Namun sebelum itu, Moskow menuntut agar Barat bertobat dari kebijakan anti-Rusia yang telah mereka terapkan selama berabad-abad – dimulai dengan jatuhnya Byzantium dan diakhiri dengan dugaan peran mereka dalam mengorganisir kudeta di Kiev. Kremlin dan masyarakat baru Rusia pasca-Krimea tidak akan menerima hal lain.
Terlebih lagi, kontrak sosial baru tidak memuat ketentuan untuk mengakhiri konflik dengan Kiev. Ini berarti Ukraina harus lenyap begitu saja bersama Barat. Faktanya, retorika Putin selama enam bulan terakhir jelas tidak memiliki satu pun posisi masuk akal yang dapat diambil Kremlin terhadap Barat.

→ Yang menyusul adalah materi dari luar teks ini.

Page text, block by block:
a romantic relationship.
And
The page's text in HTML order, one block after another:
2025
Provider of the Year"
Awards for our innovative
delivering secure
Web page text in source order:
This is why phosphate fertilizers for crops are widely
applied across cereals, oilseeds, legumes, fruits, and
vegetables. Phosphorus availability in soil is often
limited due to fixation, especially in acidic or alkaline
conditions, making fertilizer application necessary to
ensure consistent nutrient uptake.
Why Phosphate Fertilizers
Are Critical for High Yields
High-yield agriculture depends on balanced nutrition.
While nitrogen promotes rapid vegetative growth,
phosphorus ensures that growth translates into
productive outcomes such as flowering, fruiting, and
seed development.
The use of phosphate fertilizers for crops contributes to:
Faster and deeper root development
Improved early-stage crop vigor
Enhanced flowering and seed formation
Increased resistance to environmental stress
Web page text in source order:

Kontrak sosial didasarkan pada lapisan mitologi yang padat sehingga masyarakat diharapkan tidak hanya melestarikannya namun juga mempercayainya. Sapuan mitologi tersebut menghalangi kemungkinan terjadinya kemunduran.

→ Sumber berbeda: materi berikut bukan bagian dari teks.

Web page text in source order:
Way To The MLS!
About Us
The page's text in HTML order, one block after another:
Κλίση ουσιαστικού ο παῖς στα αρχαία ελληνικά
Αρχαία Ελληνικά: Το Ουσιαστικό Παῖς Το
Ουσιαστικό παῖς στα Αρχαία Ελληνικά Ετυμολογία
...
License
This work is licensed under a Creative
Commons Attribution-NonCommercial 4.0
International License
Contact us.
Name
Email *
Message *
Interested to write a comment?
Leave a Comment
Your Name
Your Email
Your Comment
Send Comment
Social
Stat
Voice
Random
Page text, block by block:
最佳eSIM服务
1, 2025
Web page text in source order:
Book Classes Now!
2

Posisi Kremlin yang ekstrim menunjukkan bahwa para pemimpin Rusia benar-benar telah “merusak sumbu”. Kemampuan mereka untuk memikirkan kata-kata dan tindakan mereka sendiri telah memunculkan reaksi spontan yang, tidak seperti pemerintahan Putin pada tahun 2003 hingga 2011, tidak memberikan akhir yang rasional terhadap meningkatnya ketegangan saat ini.

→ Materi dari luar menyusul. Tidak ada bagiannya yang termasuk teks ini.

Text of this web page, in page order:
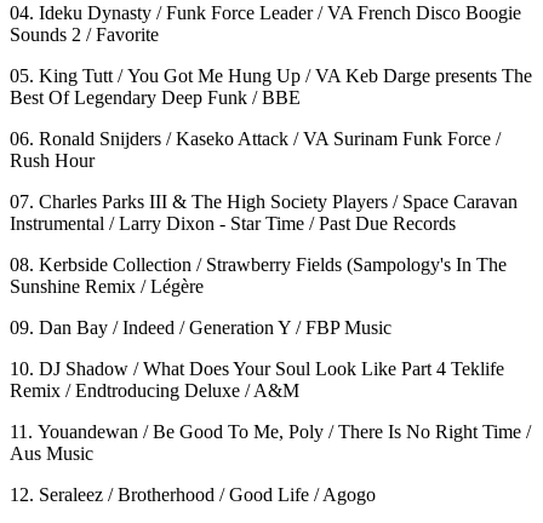
04. Ideku Dynasty / Funk Force Leader / VA French Disco Boogie
Sounds 2 / Favorite
05. King Tutt / You Got Me Hung Up / VA Keb Darge presents The
Best Of Legendary Deep Funk / BBE
06. Ronald Snijders / Kaseko Attack / VA Surinam Funk Force /
Rush Hour
07. Charles Parks III & The High Society Players / Space Caravan
Instrumental / Larry Dixon - Star Time / Past Due Records
08. Kerbside Collection / Strawberry Fields (Sampology's In The
Sunshine Remix / Légère
09. Dan Bay / Indeed / Generation Y / FBP Music
10. DJ Shadow / What Does Your Soul Look Like Part 4 Teklife
Remix / Endtroducing Deluxe / A&M
11. Youandewan / Be Good To Me, Poly / There Is No Right Time /
Aus Music
12. Seraleez / Brotherhood / Good Life / Agogo

Saat ini belum jelas kondisi apa yang akan membantu para pemimpin Kremlin memulihkan kekuatan pemikiran rasional mereka. Lebih dari yang lainnya, ini adalah hasil terburuk di tahun 2014.
Alexander Morozov adalah seorang ilmuwan politik dan pemimpin redaksi Majalah Jurnal Rusia. Artikel ini pertama kali muncul di Vedomosti.